● **Problem details**:
Without the images, output each record below as it stands.

● **Provided records**:
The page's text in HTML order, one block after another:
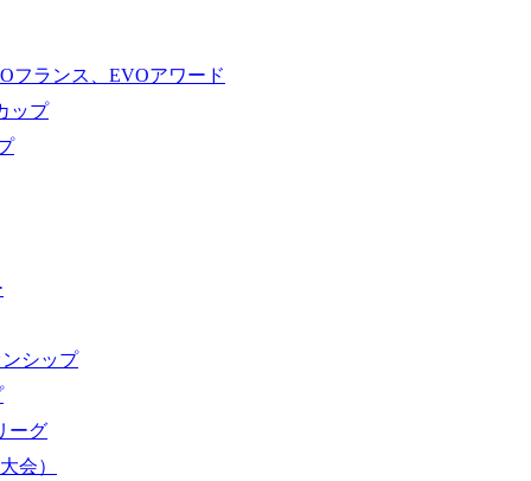
フランス、EVOアワード
ップ
シップ
ーグ
会）
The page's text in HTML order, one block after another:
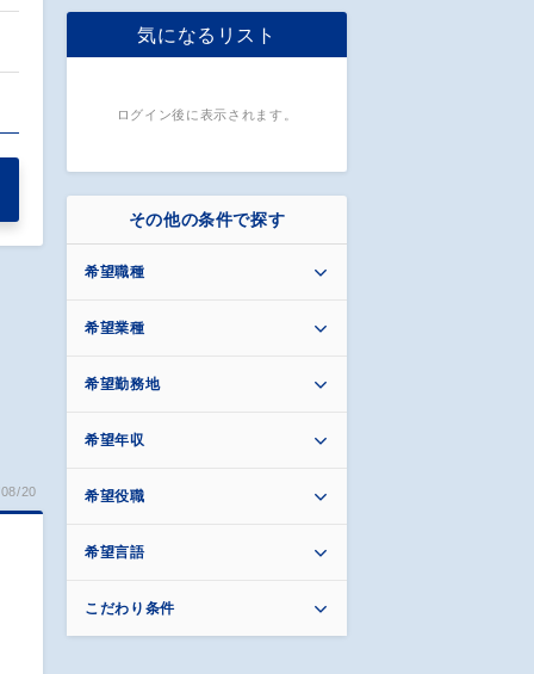
20
気になるリスト
ログイン後に表示されます。
その他の条件で探す
希望職種
希望業種
希望勤務地
希望年収
希望役職
希望言語
こだわり条件

● **Solution**:
The page's text in HTML order, one block after another:
フランス、EVOアワード
ップ
シップ
ーグ
会）
The page's text in HTML order, one block after another:
20
気になるリスト
ログイン後に表示されます。
その他の条件で探す
希望職種
希望業種
希望勤務地
希望年収
希望役職
希望言語
こだわり条件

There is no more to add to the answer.